The program includes a meet and greet, a tour of the mosque, an explanation of prayer and ablution, and a question and answer session to freely talk about Islam and Muslims with Muslims.
The 2018 National Mosque Open Day hosted an approximate attendance of 800 visitors across 20 mosques in four provinces that participated.
The Shaka Heritage Day is celebrated in commemoration of the Zulu King Shaka who united the Zulu clans of South Africa into a cohesive nation.
People gather annually at King Shaka’s grave to honor him on this day for his good deeds and sincere national efforts.
According to the 2011 National Census, about 80% of the republic’s citizens are ethnic Africans; divided among a variety of ethnic groups speaking different African languages, nine of which have official status.
The remaining population consists of Africa’s largest communities of European and Asian communities. South Africa multiethnic and pluralistic spirit are reflected in the constitution’s recognition of 11 official languages, which is the 4th highest number in the world.
Islam in South Africa
Based on Pew’s 2010 report, Muslims accounted for 1.5% of the South African population, with the Muslim community comprising mainly those who are described as Coloreds and Asians.

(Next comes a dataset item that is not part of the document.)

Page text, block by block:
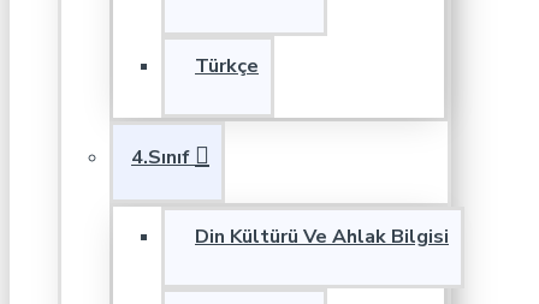
Türkçe
4.Sınıf
Din Kültürü Ve Ahlak Bilgisi

They have been joined by black and white South African converts as well as others from different parts of Africa. Islam might be the fastest-growing religion of conversion in the country, with the number of black Muslims growing sixfold, from 12,000 in 1991 to 74,700 in 2004.
Islam was introduced into South African on three phases. The first phase brought the earliest Muslims as part of the involuntary migration of slaves, political prisoners and political exiles from Africa and the Indonesian archipelago that lasted from about 1652 to the mid-1800s.

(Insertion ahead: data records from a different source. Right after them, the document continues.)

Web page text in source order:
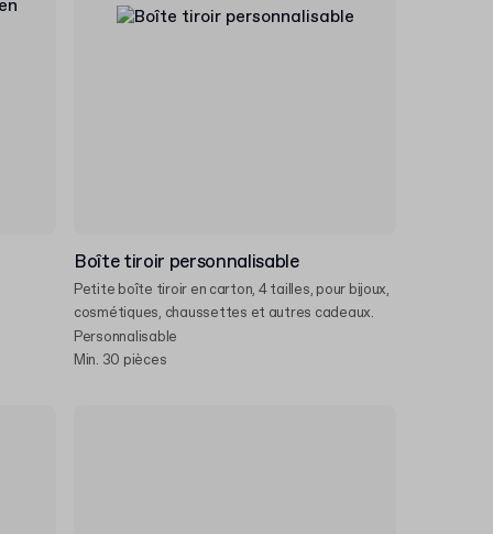
Boîte tiroir personnalisable
Petite boîte tiroir en carton, 4 tailles, pour bijoux,
cosmétiques, chaussettes et autres cadeaux.
Personnalisable
Min. 30 pièces

The second phase was the arrival of South Asians during the British occupation as indentured laborers to work in the sugar-cane fields between 1860 and 1911. The third phase, following the end of the Apartheid regime, has been marked by the wave of African Muslims that have arrived on the shores and borders of South Africa. Moreover, there is a considerable number of modern Muslims from India and Pakistan that have arrived as economic migrants.
The Auwal Mosque, built in 1794 in the Bo-Kaap neighborhood of Cape Town, is recognized as the country’s first mosque.